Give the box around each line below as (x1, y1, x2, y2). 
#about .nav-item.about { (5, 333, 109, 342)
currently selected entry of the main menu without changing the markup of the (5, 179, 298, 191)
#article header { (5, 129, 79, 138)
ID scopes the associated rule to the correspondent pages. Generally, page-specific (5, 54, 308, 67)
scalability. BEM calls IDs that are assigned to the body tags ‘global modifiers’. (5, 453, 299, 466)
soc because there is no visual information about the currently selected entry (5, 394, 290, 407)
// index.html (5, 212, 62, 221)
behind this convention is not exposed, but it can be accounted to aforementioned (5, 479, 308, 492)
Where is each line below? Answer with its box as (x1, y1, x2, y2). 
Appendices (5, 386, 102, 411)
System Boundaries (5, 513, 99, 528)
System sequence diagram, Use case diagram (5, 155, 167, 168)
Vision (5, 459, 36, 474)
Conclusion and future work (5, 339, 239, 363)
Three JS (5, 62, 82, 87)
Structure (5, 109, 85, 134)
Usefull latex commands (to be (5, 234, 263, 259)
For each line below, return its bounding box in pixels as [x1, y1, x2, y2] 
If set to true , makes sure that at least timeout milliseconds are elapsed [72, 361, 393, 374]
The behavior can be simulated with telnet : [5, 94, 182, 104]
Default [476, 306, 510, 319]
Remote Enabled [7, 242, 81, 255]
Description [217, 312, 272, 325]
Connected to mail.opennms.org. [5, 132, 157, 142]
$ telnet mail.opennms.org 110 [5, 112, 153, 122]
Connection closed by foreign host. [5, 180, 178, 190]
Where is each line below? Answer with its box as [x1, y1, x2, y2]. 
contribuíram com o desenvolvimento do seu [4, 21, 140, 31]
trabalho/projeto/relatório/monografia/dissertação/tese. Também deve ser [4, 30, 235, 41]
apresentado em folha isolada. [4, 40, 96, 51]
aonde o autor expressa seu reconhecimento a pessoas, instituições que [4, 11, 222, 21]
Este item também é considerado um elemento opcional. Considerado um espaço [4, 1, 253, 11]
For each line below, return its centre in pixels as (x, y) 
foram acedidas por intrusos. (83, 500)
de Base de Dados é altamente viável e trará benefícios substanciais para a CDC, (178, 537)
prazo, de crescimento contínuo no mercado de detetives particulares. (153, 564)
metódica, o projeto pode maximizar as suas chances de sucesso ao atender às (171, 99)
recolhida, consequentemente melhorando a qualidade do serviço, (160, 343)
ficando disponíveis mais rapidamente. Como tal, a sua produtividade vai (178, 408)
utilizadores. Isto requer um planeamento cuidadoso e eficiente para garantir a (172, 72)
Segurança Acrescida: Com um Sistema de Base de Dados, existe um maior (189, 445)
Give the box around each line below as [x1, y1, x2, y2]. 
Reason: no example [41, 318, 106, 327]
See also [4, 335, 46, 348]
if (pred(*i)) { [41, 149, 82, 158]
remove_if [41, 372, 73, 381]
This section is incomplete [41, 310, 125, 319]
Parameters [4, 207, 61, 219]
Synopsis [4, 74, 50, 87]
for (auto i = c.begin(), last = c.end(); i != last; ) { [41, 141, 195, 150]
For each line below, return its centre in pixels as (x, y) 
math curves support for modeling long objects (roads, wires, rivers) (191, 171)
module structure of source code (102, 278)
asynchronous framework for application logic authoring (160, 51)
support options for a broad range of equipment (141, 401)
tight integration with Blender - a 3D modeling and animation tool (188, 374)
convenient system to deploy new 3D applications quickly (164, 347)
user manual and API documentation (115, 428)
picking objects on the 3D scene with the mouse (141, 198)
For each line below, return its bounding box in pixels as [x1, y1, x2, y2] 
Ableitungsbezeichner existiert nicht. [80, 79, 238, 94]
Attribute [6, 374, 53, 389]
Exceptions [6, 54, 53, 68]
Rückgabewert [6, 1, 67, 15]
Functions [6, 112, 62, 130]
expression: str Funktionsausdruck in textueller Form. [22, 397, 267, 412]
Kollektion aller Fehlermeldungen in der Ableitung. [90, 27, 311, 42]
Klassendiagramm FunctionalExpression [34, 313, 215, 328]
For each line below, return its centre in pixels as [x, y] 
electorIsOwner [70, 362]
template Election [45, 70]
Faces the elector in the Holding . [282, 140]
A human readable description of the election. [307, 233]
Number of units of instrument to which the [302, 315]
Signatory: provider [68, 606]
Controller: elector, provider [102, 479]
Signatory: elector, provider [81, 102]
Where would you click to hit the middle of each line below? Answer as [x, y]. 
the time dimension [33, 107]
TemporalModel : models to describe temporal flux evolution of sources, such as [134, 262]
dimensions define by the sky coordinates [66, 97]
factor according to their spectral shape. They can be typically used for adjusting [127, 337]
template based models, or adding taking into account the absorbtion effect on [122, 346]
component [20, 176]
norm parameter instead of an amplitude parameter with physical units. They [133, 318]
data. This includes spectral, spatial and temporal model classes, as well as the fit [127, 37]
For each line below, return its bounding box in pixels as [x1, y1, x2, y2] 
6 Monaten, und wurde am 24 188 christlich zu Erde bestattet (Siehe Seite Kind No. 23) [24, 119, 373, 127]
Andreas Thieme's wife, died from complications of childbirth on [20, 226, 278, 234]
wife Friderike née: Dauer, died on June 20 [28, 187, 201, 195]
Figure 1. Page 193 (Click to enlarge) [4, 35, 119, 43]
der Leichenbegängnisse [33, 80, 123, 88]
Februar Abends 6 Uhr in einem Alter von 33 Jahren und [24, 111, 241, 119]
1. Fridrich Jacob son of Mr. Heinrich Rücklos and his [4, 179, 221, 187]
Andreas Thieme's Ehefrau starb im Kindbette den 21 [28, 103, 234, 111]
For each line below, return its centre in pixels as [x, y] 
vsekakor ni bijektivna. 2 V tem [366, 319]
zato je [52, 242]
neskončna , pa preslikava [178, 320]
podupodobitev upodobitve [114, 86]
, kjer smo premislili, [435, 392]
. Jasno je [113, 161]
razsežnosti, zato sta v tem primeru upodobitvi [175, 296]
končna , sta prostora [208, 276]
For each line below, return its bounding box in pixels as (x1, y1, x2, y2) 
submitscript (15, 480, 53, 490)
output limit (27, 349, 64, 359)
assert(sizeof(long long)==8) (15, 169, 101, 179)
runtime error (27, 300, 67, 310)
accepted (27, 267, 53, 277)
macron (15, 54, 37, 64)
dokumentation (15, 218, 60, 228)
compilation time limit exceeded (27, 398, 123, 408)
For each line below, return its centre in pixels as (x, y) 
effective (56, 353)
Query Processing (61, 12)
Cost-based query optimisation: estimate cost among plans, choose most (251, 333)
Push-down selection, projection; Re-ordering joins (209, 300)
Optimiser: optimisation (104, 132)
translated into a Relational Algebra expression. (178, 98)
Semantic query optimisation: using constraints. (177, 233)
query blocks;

# Activity:
From the records given above, copy all lines containing "item".

# Exercise answer:
#about .nav-item.about { (5, 333, 109, 342)
Este item também é considerado um elemento opcional. Considerado um espaço [4, 1, 253, 11]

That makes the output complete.